Is real-time marketing the future of advertising?
campaignlive.co.uk, Thursday, 02 May 2013 10:00AM
The Twitter and Publicis Groupe partnership suggests a renewed focus on live marketing. By Arif Durrani.
Twitter’s new commercial partnership with Publicis Groupe has captured the imagination this week, not least because both parties admit to still trying to work out what it might all mean.
On one level, the partnership, which will be led out of Starcom MediaVest Group, can be viewed as little more than good PR for both parties. WPP’s Sir Martin Sorrell has already been assured the deal represents a non-exclusive partnership.
So SMG has committed to exploring new commercial opportunities with Twitter with a view to trialing across its portfolio of clients, which include Coca-Cola, Microsoft, Procter & Gamble and Samsung. Well, unsurprisingly, when it comes to one of the world’s fastest-growing social media channels, so is everyone else.
However, comments from Publicis’ chief executive, Maurice Lévy, tantalisingly put more meat on the bones. Under the agreement, clients will receive preferred advertising slots on Twitter, as well as access to bespoke research, data and new products.
One of those new products will be the "in-Tweet mobile survey" in collaboration with Nielsen, which was announced in October last year. The brand surveys appear just like a Promoted Tweet within a user’s timeline on mobile devices and desktop. They will invite users to fill out a survey directly within the Tweet itself.
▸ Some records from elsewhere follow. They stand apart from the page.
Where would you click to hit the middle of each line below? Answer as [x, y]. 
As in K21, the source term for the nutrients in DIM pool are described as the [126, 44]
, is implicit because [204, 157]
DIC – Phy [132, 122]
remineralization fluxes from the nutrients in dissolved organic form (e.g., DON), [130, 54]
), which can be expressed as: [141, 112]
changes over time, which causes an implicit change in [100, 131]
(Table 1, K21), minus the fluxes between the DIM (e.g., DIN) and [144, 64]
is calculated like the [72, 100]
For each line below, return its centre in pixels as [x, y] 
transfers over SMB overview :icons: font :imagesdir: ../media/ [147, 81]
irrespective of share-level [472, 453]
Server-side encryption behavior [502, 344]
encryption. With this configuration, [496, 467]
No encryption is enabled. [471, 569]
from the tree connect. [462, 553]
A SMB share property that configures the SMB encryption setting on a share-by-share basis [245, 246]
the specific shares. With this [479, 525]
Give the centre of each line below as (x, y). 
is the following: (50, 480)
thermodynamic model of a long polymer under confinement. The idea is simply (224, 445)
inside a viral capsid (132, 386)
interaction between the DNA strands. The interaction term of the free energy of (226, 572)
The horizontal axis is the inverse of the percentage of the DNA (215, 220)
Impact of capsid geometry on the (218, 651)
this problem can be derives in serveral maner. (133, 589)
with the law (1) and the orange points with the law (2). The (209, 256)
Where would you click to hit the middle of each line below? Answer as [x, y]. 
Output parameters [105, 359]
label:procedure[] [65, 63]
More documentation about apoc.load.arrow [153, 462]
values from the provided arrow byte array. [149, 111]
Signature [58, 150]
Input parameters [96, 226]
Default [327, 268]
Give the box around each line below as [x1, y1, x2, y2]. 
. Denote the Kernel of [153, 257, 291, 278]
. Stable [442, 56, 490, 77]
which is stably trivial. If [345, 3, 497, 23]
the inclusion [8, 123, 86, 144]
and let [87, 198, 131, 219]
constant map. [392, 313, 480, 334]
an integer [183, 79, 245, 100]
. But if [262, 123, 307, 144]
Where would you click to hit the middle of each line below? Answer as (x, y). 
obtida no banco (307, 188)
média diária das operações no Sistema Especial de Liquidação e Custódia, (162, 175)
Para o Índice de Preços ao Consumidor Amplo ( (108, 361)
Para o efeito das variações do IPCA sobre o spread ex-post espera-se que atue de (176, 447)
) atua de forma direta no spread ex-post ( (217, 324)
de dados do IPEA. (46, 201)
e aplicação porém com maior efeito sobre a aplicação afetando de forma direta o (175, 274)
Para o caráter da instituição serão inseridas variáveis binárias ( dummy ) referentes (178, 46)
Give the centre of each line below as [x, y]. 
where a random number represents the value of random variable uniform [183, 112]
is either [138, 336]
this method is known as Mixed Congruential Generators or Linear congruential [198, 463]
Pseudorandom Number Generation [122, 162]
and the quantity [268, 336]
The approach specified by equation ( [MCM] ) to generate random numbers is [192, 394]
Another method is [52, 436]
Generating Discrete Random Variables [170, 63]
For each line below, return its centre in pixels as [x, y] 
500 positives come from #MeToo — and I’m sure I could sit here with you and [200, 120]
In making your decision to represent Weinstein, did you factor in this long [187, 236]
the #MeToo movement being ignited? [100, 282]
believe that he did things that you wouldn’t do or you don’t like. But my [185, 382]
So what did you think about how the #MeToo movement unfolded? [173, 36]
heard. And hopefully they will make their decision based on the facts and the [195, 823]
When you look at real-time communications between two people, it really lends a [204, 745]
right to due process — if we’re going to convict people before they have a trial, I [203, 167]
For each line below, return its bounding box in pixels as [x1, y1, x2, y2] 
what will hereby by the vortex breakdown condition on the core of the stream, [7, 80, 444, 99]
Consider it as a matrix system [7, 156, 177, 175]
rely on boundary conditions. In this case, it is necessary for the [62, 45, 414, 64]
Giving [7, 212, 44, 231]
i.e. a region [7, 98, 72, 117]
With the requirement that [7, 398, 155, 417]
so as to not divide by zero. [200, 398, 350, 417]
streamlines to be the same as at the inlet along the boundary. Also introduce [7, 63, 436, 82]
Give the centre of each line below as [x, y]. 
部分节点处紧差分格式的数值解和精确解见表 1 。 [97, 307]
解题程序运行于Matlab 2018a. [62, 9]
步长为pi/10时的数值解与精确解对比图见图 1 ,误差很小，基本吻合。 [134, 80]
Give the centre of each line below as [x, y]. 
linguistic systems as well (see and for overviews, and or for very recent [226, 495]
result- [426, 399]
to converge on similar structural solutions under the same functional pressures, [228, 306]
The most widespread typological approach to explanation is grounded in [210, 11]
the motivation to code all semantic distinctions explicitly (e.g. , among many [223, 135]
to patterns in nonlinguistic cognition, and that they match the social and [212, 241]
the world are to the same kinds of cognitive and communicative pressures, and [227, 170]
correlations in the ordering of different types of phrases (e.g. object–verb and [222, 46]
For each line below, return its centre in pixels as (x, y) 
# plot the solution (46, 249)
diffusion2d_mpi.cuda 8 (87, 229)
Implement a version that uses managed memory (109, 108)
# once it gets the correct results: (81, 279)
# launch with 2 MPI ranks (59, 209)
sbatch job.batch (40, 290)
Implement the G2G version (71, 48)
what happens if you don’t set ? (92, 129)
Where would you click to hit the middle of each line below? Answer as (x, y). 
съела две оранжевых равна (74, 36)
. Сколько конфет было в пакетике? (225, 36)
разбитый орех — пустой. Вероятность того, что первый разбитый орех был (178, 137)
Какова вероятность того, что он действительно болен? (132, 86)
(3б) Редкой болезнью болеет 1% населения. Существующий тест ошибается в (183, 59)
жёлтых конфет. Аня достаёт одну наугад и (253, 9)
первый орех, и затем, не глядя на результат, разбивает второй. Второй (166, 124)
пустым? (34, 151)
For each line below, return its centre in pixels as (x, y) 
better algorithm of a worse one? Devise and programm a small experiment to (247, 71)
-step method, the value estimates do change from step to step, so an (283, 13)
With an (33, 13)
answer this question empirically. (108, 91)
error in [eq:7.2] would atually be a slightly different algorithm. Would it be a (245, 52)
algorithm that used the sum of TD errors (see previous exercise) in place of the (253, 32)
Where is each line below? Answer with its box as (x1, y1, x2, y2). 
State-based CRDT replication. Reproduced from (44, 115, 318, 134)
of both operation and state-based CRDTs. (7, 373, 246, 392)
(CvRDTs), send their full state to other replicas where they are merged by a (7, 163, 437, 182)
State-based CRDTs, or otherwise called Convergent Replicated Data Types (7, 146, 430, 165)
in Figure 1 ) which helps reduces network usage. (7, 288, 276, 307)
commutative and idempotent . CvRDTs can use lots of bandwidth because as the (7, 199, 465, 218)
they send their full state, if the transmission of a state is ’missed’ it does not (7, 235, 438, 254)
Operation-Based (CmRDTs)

Laura Desmond, the global chief executive of SMG who was in London last week for Publicis’ investor day, said that one cornerstone of the partnership would be about combining deals across channels and serving content in "real time".
"We have found value in driving clients towards digital, data and content," she said. "There is a new era of marketing around convergence – of connected experiences across screens."
Some media analysts are already expecting Twitter’s global advertising revenues to reach around $600 million this year, rising to $1 billion in 2014. Much of this growth is tied to the rise of real-time marketing and the increasing ability to harness data to optimise campaigns based on reactions.
So, is this the future of advertising?